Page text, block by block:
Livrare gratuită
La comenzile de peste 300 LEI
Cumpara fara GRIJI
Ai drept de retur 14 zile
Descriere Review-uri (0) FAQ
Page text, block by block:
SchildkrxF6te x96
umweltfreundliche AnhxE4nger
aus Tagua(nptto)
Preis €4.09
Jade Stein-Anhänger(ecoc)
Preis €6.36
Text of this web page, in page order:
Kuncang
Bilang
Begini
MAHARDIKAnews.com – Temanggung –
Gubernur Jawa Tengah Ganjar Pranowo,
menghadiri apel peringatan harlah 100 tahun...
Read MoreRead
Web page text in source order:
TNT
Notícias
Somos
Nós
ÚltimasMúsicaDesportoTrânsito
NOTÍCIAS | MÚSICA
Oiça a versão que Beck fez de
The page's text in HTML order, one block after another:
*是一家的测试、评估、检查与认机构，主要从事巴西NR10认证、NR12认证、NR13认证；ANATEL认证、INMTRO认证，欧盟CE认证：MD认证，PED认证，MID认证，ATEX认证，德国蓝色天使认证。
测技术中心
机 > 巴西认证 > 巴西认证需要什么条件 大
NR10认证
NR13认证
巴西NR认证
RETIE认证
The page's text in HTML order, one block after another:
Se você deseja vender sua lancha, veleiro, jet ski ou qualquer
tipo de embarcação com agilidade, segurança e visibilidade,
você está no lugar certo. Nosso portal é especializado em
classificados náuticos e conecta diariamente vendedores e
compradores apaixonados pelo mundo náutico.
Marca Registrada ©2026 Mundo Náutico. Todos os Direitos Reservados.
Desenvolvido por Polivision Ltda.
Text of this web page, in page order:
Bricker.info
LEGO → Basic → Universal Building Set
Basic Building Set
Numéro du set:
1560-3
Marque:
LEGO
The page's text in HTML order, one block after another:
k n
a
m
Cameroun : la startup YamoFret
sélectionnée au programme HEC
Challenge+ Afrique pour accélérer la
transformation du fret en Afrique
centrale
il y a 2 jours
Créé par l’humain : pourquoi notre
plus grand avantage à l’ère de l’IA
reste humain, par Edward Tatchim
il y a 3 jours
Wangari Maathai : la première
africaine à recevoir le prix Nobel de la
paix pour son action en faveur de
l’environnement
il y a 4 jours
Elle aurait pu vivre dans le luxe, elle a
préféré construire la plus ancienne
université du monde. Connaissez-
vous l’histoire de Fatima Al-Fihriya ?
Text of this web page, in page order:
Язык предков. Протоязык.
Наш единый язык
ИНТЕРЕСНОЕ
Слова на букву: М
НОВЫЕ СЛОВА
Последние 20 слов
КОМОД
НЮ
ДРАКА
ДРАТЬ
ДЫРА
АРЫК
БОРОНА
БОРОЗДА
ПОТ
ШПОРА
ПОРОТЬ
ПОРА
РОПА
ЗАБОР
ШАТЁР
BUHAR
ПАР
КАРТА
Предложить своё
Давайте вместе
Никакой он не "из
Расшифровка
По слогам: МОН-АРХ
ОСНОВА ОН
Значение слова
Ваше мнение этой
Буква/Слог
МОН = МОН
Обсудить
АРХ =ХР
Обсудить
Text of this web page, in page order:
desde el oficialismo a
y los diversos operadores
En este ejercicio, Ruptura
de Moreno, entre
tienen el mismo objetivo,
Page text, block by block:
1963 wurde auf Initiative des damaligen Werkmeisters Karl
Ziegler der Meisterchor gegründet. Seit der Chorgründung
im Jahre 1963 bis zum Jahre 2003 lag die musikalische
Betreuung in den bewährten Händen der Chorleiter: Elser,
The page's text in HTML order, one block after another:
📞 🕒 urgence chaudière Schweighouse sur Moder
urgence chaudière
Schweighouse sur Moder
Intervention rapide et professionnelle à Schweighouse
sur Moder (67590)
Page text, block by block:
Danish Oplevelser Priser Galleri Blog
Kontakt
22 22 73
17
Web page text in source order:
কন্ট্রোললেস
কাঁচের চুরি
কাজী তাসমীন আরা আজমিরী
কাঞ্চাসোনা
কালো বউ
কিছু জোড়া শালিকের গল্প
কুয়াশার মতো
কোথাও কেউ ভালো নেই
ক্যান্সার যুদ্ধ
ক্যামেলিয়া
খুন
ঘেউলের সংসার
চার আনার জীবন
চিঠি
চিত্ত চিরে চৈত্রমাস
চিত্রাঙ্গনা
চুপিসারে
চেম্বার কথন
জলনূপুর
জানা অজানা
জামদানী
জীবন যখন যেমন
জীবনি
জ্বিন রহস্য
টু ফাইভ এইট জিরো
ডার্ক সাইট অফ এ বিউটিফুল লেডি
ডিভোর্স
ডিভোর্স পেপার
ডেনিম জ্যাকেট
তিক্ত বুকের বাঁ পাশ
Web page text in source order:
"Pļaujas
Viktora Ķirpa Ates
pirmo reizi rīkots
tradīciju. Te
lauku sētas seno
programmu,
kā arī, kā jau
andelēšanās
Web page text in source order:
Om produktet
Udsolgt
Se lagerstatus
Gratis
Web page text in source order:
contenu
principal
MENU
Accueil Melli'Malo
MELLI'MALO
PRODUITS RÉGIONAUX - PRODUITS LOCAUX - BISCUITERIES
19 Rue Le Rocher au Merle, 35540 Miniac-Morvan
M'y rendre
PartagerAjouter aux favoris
————————
*Task instructions*.
Going back to the entries above, set down exactly the lines that begin at the one with "机 > 巴西认证 > 巴西认证需要什么条件 大" and end at the one with "préféré construire la plus ancienne", both included, and nothing else.

*Response*.
机 > 巴西认证 > 巴西认证需要什么条件 大
NR10认证
NR13认证
巴西NR认证
RETIE认证
The page's text in HTML order, one block after another:
Se você deseja vender sua lancha, veleiro, jet ski ou qualquer
tipo de embarcação com agilidade, segurança e visibilidade,
você está no lugar certo. Nosso portal é especializado em
classificados náuticos e conecta diariamente vendedores e
compradores apaixonados pelo mundo náutico.
Marca Registrada ©2026 Mundo Náutico. Todos os Direitos Reservados.
Desenvolvido por Polivision Ltda.
Text of this web page, in page order:
Bricker.info
LEGO → Basic → Universal Building Set
Basic Building Set
Numéro du set:
1560-3
Marque:
LEGO
The page's text in HTML order, one block after another:
k n
a
m
Cameroun : la startup YamoFret
sélectionnée au programme HEC
Challenge+ Afrique pour accélérer la
transformation du fret en Afrique
centrale
il y a 2 jours
Créé par l’humain : pourquoi notre
plus grand avantage à l’ère de l’IA
reste humain, par Edward Tatchim
il y a 3 jours
Wangari Maathai : la première
africaine à recevoir le prix Nobel de la
paix pour son action en faveur de
l’environnement
il y a 4 jours
Elle aurait pu vivre dans le luxe, elle a
préféré construire la plus ancienne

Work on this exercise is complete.